I’d heard the capital I in institute. That must be what they called the compound. Filing it away for a later subject of questioning along with his odd use of the word “what,” I took a change of clothes into the bathroom and showered. I left the door open to hear if Michael changed his mind and decided to make a break for it after all. The trickle of lukewarm water did little to drive the fatigue from my body or mind and I hurriedly soaped up. Climbing out ten minutes later, I dried off and wrapped a towel around my hips. The open door had kept the mirror from fogging and I shaved with a few quick strokes. Slipping on jeans and a sweatshirt, I pulled my wet hair back tightly. Before we left I would stuff it up in a baseball hat. I hadn’t been seen, yeah, but it didn’t hurt to change the look. If we were somehow traced to this motel, they could easily get a description of me from the desk clerk.
“Michael, you’re up.” I walked back into the room and gathered some of my clothes for him. “Here’re some sweats and more ointment for your feet. And I think I packed some sneakers that’ll do. They might be a little big, but I don’t think we’ll be doing much hiking.”
He accepted the bundle wordlessly, went into the bathroom, and closed the door behind him. I guess he had no fear that I might make a run for it. By the time he returned with damp hair and sweat clothes that bagged on him, I was nearly ready to go. Handing him the tennis shoes, I took the white pajamas from him.

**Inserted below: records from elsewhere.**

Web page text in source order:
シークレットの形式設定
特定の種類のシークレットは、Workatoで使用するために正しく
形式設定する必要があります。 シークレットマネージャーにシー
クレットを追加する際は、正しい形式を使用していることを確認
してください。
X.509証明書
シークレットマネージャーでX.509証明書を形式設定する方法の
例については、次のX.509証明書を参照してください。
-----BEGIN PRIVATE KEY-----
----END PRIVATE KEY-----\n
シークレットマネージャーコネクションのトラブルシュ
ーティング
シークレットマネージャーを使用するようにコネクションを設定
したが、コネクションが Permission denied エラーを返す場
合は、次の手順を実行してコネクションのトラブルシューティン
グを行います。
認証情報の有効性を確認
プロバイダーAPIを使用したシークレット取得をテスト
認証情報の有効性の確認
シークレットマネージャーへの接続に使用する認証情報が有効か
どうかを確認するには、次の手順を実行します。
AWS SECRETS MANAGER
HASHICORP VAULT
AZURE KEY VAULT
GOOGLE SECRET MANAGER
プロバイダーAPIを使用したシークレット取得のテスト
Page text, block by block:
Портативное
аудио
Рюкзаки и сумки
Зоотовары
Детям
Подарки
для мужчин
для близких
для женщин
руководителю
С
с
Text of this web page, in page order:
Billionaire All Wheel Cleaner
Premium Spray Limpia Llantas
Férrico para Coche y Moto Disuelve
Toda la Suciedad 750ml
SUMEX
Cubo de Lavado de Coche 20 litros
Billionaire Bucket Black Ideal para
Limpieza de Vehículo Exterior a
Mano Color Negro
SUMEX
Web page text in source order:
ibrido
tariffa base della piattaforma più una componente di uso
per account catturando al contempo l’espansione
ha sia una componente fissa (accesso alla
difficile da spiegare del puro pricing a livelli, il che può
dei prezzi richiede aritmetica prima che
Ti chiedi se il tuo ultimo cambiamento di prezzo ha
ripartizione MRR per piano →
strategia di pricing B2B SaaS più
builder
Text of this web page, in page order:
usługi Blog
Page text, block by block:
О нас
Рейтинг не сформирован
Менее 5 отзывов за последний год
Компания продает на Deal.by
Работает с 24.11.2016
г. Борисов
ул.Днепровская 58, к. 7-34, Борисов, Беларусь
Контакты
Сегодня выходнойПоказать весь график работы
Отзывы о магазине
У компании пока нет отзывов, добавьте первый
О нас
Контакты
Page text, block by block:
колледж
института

Taking out my penknife, I began to methodically shred the cloth to small, easily flushable pieces. “How are the feet?”
Sitting on the edge of the bed, he put on the shoes and tied the laces neatly. “Fine,” he said. He still didn’t know how to react to the concern, and it showed in the faintly mystified glance that he shot my way. It made me sincerely wish that Saul had used a real gun instead of the stun variety on that son of a bitch in the back of the van. That something so simple and basic as concern had been lacking from Michael’s life, it didn’t do much for the inner fire that had been smoldering since I’d seen that first room in the compound basement. “Let’s go, Misha,” I said gently. “There’s greasy food out there with our name all over it.”
“Misha?” He stood in shoes that surprisingly seemed to fit. Big feet had always run in our family.
“Michael is a mouthful,” I lied. If I couldn’t use the name I’d known him by since the day that he’d been born, then I wanted a name we could share . . . a name that wasn’t one those bastards had given him. The diminutive for Michael would do. “Misha is a nickname for Michael.” I cocked my head, deciding to go into our Russian heritage later. “That okay?”
He thought about it, then nodded. As always, he wasn’t exactly swimming in enthusiasm, but I counted it a win regardless. He did as well, I imagined, getting to keep at least a portion of the name he was attached to.